As for salt....I know it is controversial, but I have had markedly better luck with fish life span since I started adding it, so I maintain it. 

Thanks for your thoughts.


----------



## WhiteGloveAquatics

Robin, try kensfish.com

they are 10x cheaper for 10x more food and have them in 1/2 pound bags. I have a variety in the same tank and was shorting the vegans of the tank, got what I needed for the types of food the fish truly need and mixed em when I got them. for under 10 bucks you can have a pound of different flake instead of 10 bucks for a few ounces.


My angels spawn when the water is at or around 75. and I am there with you on the salt.


----------



## secuono

I keep my Platy in strictly freshwater and they do perfect, food for tropical fish mixed with livebearer food and a few algae wafer bits every now and then, 20+ fish, temps 83F, 55g, tons of plants. 
Maybe it's something to do with the change from freshwater from the store to salt in your tank. I only clean the sand maybe once a month, no need to do it any sooner.
I have dreadful luck with Guppies & Molly fish tend to get an unusual/unknown illness several months later and pass no matter what I do.


----------



## japan4racing

i have 5 platys in my 38g, 3 of which i have had since they were fry. my pH IS 7.2-7.4-ish tank stays at 76-77 degrees. the 2 males i have have only been here 2 or 3 weeks. the other 3 females have been here 3 or 4 months. i dont really do much for them..the tank kinda runs itself.....i check ph regularly and nitrites regularly...everything stays in check...im new to this and dont know much but of all the fish i have had in the past 9-10 months the platy's have the most successful. i had alot of cycle issues but im sure you dont have that since you have had the tank for so long. what are you using ot test your water with? im sure you know but just in case..those test strips are worthless. just figured i would ask becuase if you are using test strips your problem may be right there in front of you.


----------



## Sweet Tee

Yeah, I used to use those test strips, but for my new 20 gallon, I bought the API Master Test Kit for it. I LOVE it. Very accurate, easy to use. Makes your water checking like a mini chem lab *pc


----------



## RobinA

WhiteDevil said:


> Robin, try kensfish.com
> 
> they are 10x cheaper for 10x more food and have them in 1/2 pound bags. I have a variety in the same tank and was shorting the vegans of the tank, got what I needed for the types of food the fish truly need and mixed em when I got them. for under 10 bucks you can have a pound of different flake instead of 10 bucks for a few ounces.
> 
> 
> My angels spawn when the water is at or around 75. and I am there with you on the salt.

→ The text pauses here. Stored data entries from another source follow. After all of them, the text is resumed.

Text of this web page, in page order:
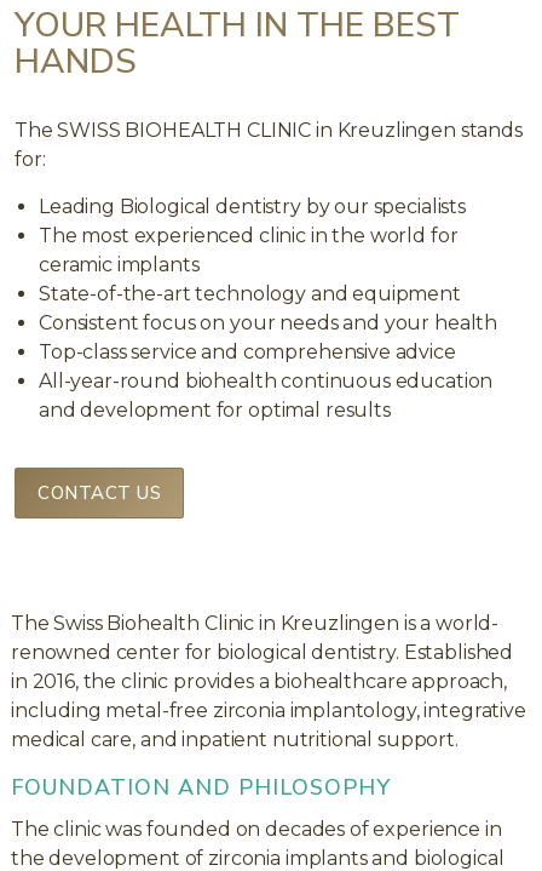
YOUR HEALTH IN THE BEST
HANDS
The SWISS BIOHEALTH CLINIC in Kreuzlingen stands
for:
Leading Biological dentistry by our specialists
The most experienced clinic in the world for
ceramic implants
State-of-the-art technology and equipment
Consistent focus on your needs and your health
Top-class service and comprehensive advice
All-year-round biohealth continuous education
and development for optimal results
CONTACT US
The Swiss Biohealth Clinic in Kreuzlingen is a world-
renowned center for biological dentistry. Established
in 2016, the clinic provides a biohealthcare approach,
including metal-free zirconia implantology, integrative
medical care, and inpatient nutritional support.
FOUNDATION AND PHILOSOPHY
The clinic was founded on decades of experience in
the development of zirconia implants and biological

Thanks for the info on food. I will take a look.


----------



## missmanatee

hey!
i have had platties for about a year and they are very hardy for me. i keep them at a temp. of about 75-80 and a pH about 6.5. i have had no problems with the fish except for clouding and i don't do that much maitnece. so i would say if you want to change your pH you can try to use distilled water. i tried those chemical things and they would bring down the pH down for like 3 hours and then it would go back up. so what i recomend is using distilled water. it has a naturally low pH around 7 but i think the one that i buy is lower. but all i do is treat it and mix it in with the tap water untill it is balanced out at the right pH. it works wonders and you just have to add a little more in every time you do a water change. hope this helps!:animated_fish_swimm


----------



## jrman83

I have no problem with Platies and I use aquarium salt. I have subjected them to 3 times the recommended amount for periods of time and still they go on. My tap ph is 8.2 and although I now mix 50/50 RO that brings it down a little, when it was higher they still had no problem.

I would ask if you are acclimating the fish to your tank before you put them in there?


----------